___ Records for the task

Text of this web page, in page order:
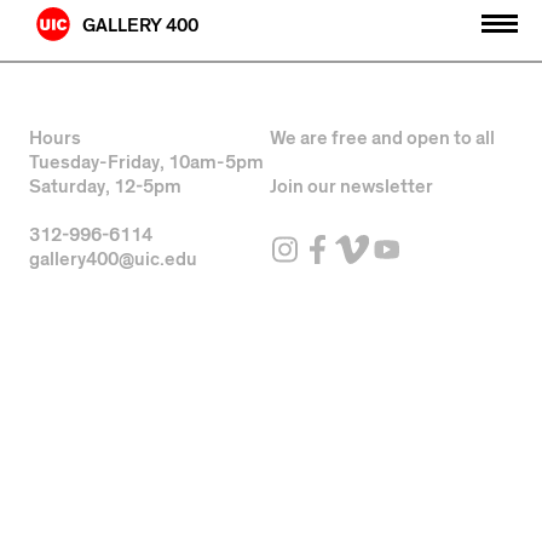
Skip
content
GALLERY 400
Hours
Tuesday-Friday, 10am-5pm
Saturday, 12-5pm
312-996-6114
gallery400@uic.edu
We are free and open to all
Join our newsletter
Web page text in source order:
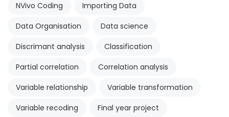
NVivo Coding
Importing Data
Data Organisation
Data science
Discrimant analysis
Classification
Partial correlation
Correlation analysis
Variable relationship
Variable transformation
Variable recoding
Final year project
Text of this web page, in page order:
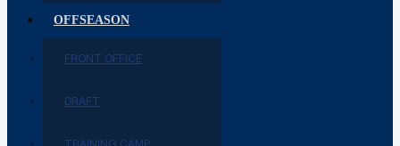
OFFSEASON
FRONT OFFICE
DRAFT
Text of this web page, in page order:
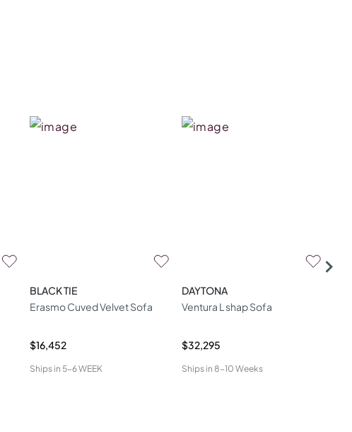
BLACK TIE
Erasmo Cuved Velvet Sofa
$16,452
Ships in 5-6 WEEK
DAYTONA
Ventura L shap Sofa
$32,295
Ships in 8-10 Weeks
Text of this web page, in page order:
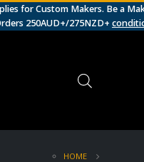
for Custom Makers. Be a
250AUD+/275NZD+
HOME
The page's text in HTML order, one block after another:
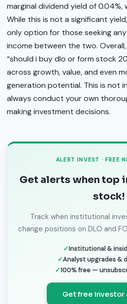
marginal dividend yield of 0.04%,
While this is not a significant
only option for those seeking
income between the two.
“should i buy dlo or form stock
across growth, value, and even
generation potential. This is not
always conduct your own
making investment decisions.
ALERT INVEST · FREE
Get alerts when top
stock!
Track when institutional
change positions on DLO and
Institutional &
Analyst upgrades &
100% free —
Get free investor
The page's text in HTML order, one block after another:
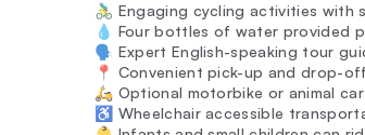
🚴‍♂️ Engaging cycling activities
💧 Four bottles of water provided
🗣️ Expert English-speaking tour
📍 Convenient pick-up and drop-
🛵 Optional motorbike or animal
♿ Wheelchair accessible
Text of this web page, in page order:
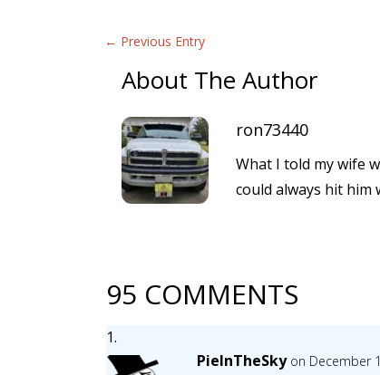
← Previous Entry
About The Author
ron73440
What I told my wife
could always hit him
95 COMMENTS
PieInTheSky on December
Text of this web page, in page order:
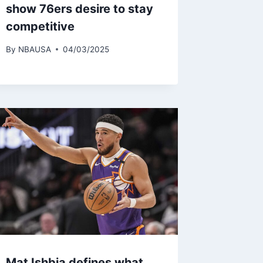
show 76ers desire to stay
competitive
By NBAUSA 04/03/2025
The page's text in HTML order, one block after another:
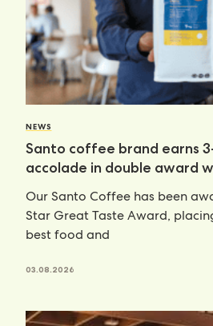
NEWS
Santo coffee brand earns
accolade in double award
Our Santo Coffee has been
Star Great Taste Award,
best food and
03.08.2026
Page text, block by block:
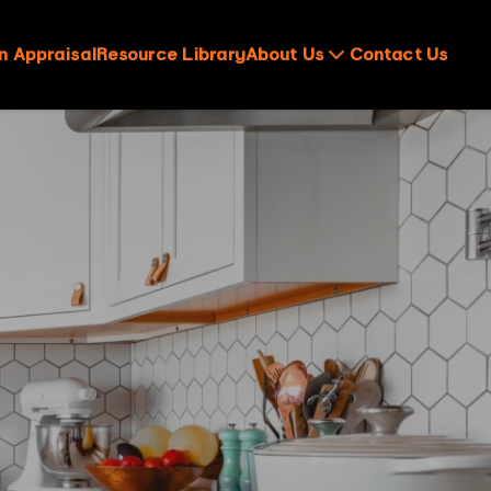
AppraisalResource LibraryAbout Us Contact Us
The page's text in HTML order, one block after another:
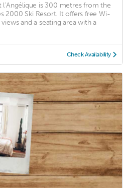
is 300 metres from the
2000 Ski Resort. It offers free Wi-
and a seating area with a
Check Availability

______

(Work task)
None of the pictures should be copied, but every record above must be returned exactly.

(Response area)
Text of this web page, in page order:
Skip
content
GALLERY 400
Hours
Tuesday-Friday, 10am-5pm
Saturday, 12-5pm
312-996-6114
gallery400@uic.edu
We are free and open to all
Join our newsletter
Web page text in source order:
NVivo Coding
Importing Data
Data Organisation
Data science
Discrimant analysis
Classification
Partial correlation
Correlation analysis
Variable relationship
Variable transformation
Variable recoding
Final year project
Text of this web page, in page order:
OFFSEASON
FRONT OFFICE
DRAFT
Text of this web page, in page order:
BLACK TIE
Erasmo Cuved Velvet Sofa
$16,452
Ships in 5-6 WEEK
DAYTONA
Ventura L shap Sofa
$32,295
Ships in 8-10 Weeks
Text of this web page, in page order:
for Custom Makers. Be a
250AUD+/275NZD+
HOME
The page's text in HTML order, one block after another:
marginal dividend yield of 0.04%,
While this is not a significant
only option for those seeking
income between the two.
“should i buy dlo or form stock
across growth, value, and even
generation potential. This is not
always conduct your own
making investment decisions.
ALERT INVEST · FREE
Get alerts when top
stock!
Track when institutional
change positions on DLO and
Institutional &
Analyst upgrades &
100% free —
Get free investor
The page's text in HTML order, one block after another:
🚴‍♂️ Engaging cycling activities
💧 Four bottles of water provided
🗣️ Expert English-speaking tour
📍 Convenient pick-up and drop-
🛵 Optional motorbike or animal
♿ Wheelchair accessible
Text of this web page, in page order:
← Previous Entry
About The Author
ron73440
What I told my wife
could always hit him
95 COMMENTS
PieInTheSky on December
Text of this web page, in page order:
show 76ers desire to stay
competitive
By NBAUSA 04/03/2025
The page's text in HTML order, one block after another:
NEWS
Santo coffee brand earns
accolade in double award
Our Santo Coffee has been
Star Great Taste Award,
best food and
03.08.2026
Page text, block by block:
AppraisalResource LibraryAbout Us Contact Us
The page's text in HTML order, one block after another:
is 300 metres from the
2000 Ski Resort. It offers free Wi-
and a seating area with a
Check Availability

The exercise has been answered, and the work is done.